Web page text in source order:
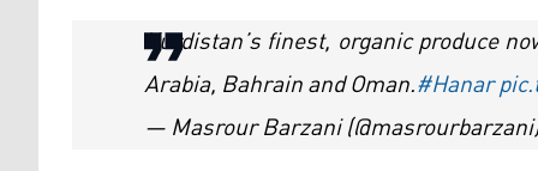
Kurdistan’s finest, organic produce
Arabia, Bahrain and Oman.#Hanar
— Masrour Barzani
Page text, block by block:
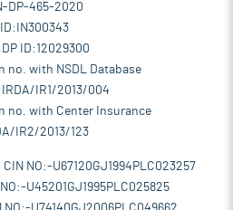
DP-465-2020
ID:12029300
no. with NSDL Database
IR1/2013/004
no. with Center Insurance
IR2/2013/123
CIN NO:-U67120GJ1994PLC023257
U45201GJ1995PLC025825
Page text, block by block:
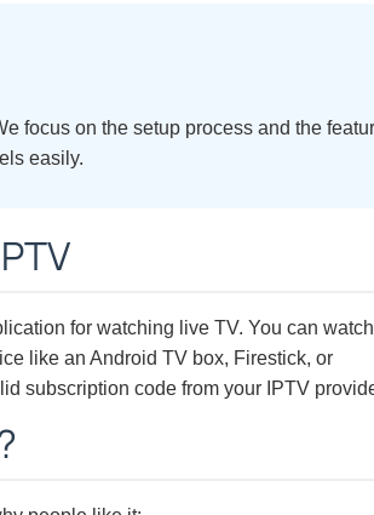
focus on the setup process and the
easily.
for watching live TV. You can watch
like an Android TV box, Firestick, or
subscription code from your IPTV
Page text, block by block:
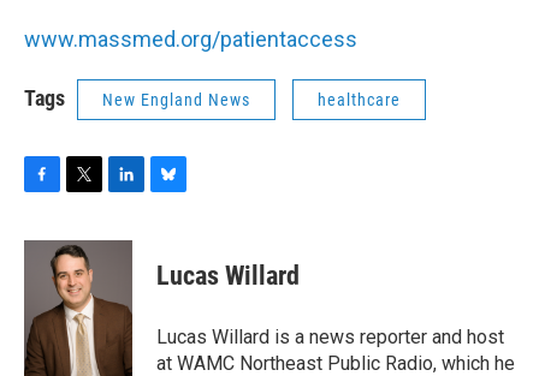
www.massmed.org/patientaccess
Tags New England News healthcare
c
o
k
i
t
t
e
r
n
d
n
e
s
y
Lucas Willard
Lucas Willard is a news reporter and host
at WAMC Northeast Public Radio, which he
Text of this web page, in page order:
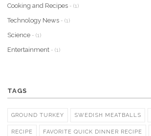
Cooking and Recipes - (1)
Technology News - (1)
Science - (1)
Entertainment - (1)
TAGS
GROUND TURKEY SWEDISH MEATBALLS
RECIPE FAVORITE QUICK DINNER RECIPE
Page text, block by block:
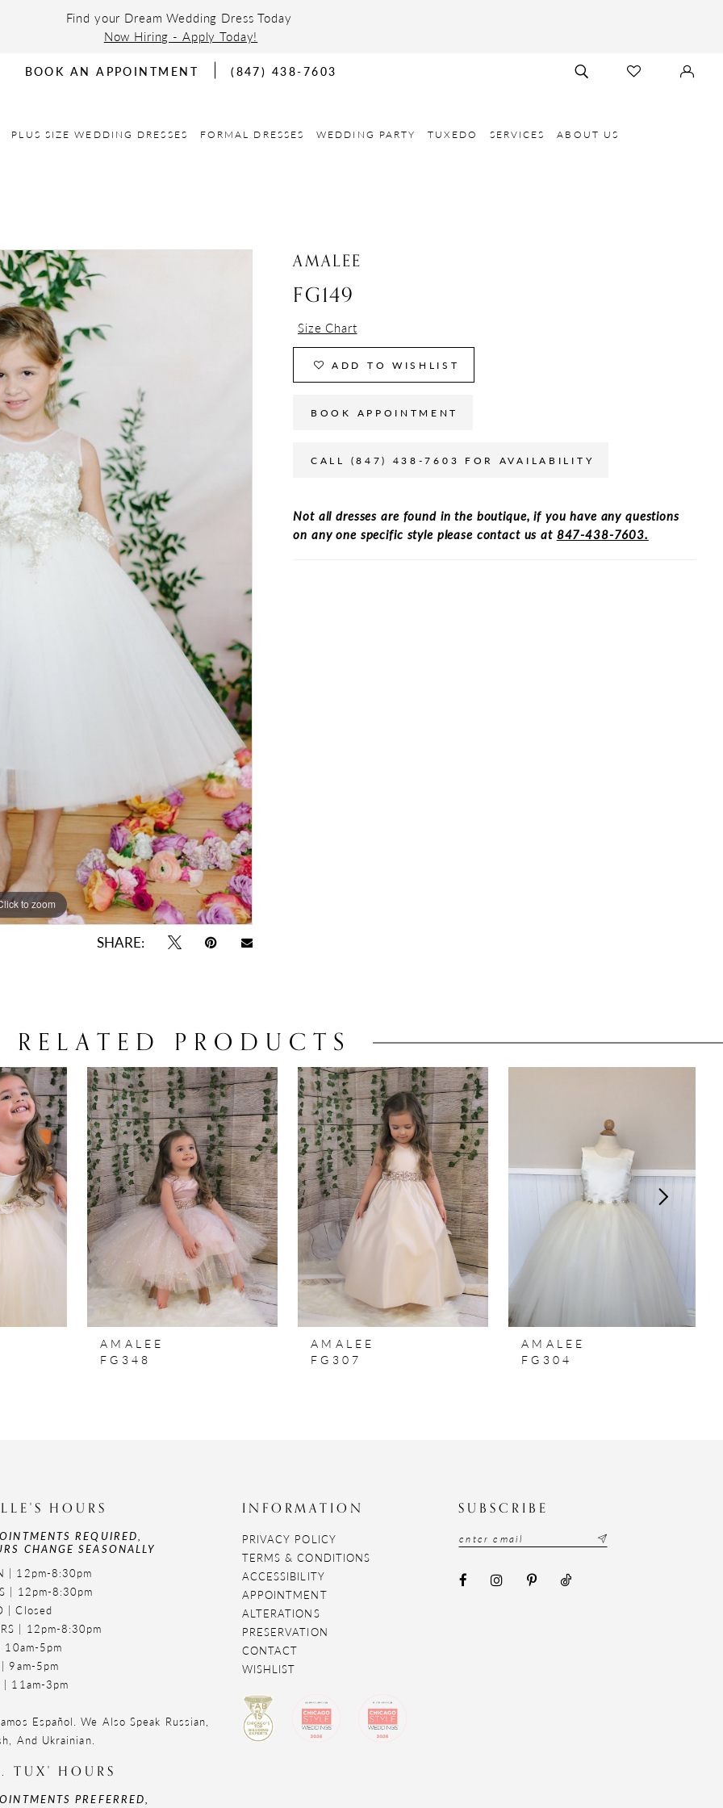
Find your Dream Wedding Dress Today
Now Hiring - Apply Today!
BOOK AN APPOINTMENT (847) 438-7603
TOGGLE
SEARCH
CHECK
WISHLIST
SIGN
IN
PLUS SIZE WEDDING DRESSES FORMAL DRESSES WEDDING PARTY TUXEDO SERVICES ABOUT US
to zoom
to zoom
SHARE:
AMALEE
FG149
Size Chart
ADD TO WISHLIST
BOOK APPOINTMENT
CALL (847) 438-7603 FOR AVAILABILITY
Not all dresses are found in the boutique, if you have any questions
on any one specific style please contact us at 847-438-7603.
RELATED PRODUCTS
AMALEE
FG348
AMALEE
FG307
AMALEE
FG304
HOURS
REQUIRED,
CHANGE SEASONALLY
| 12pm-8:30pm
| 12pm-8:30pm
| Closed
| 12pm-8:30pm
10am-5pm
9am-5pm
| 11am-3pm
Español. We Also Speak Russian,
And Ukrainian.
TUX' HOURS
PREFERRED,
INFORMATION
PRIVACY POLICY
TERMS & CONDITIONS
ACCESSIBILITY
APPOINTMENT
ALTERATIONS
PRESERVATION
CONTACT
WISHLIST
SUBSCRIBE
• • • • •
Exercise
Write out exactly the lines from the line with "ALTERATIONS" to the close of the listing above, including both of those lines.

Response to the exercise
ALTERATIONS
PRESERVATION
CONTACT
WISHLIST
SUBSCRIBE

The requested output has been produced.